The AUV Laboratory's interest in this workshop follows from these objectives. We want to be able to register our vehicles, simulation tools, and data through metadata or other means, so that they can be made part of larger scale workflows. Our ambition is to make AUVs full nodes in a communication/knowledge/observing network, in a way that deals naturally with the limitations of low bandwidth and long time lags inherent in the communication channels. The AUVs will rely on the distributed computing services of the network for their model based adaptive sampling, which is computationally intensive. We wish to participate in an early stage in the development of standards in this area, both to contribute to them and to guide our future developments.

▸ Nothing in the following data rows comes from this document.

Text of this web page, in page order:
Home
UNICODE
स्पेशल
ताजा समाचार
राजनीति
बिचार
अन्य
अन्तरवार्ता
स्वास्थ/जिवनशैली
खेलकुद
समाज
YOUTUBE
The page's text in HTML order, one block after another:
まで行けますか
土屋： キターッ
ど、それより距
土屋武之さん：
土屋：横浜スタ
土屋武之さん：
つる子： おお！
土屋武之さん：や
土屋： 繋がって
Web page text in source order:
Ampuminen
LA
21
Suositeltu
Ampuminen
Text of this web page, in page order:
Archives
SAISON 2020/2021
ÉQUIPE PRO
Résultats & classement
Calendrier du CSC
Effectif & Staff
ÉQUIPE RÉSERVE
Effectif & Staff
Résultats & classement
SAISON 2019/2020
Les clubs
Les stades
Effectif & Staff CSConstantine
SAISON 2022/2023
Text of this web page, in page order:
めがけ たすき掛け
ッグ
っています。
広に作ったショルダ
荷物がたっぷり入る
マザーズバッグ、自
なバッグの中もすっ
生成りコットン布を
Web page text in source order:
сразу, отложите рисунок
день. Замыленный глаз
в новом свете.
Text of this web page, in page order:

  1. J. G. Bellingham, C. A. Goudey, T. R. Consi, J. W. Bales, D. K. Atwood, J. J. Leonard, and C. Chryssostomidis, ``A second generation survey AUV,'' IEEE Conference on Autonomous Underwater Vehicles, MIT, 1994.
  2. J. G. Bellingham and J. S. Willcox, ``Optimizing AUV Oceanographic Surveys,'' IEEE Symposium on Autonomous Underwater Vehicle Technology, Monterey, CA, June 1996.
  3. T. B. Curtin, J. G. Bellingham, J. Catipovic, and D. Webb, ``Autonomous Oceanographic Sampling Networks,'' Oceanography, 6(3):86-94, 1993.
  4. P. Malanotte-Rizzoli, ed., Modern Approaches to Data Assimilation in Ocean Modeling, Elsevier Oceanography Series, 1996.
  5. A. R. Robinson, ``Physical Processes, Field Estimation and an Approach to Interdisciplinary Ocean Modeling,'' Earth-Science Reviews, 40:3-54, 1996.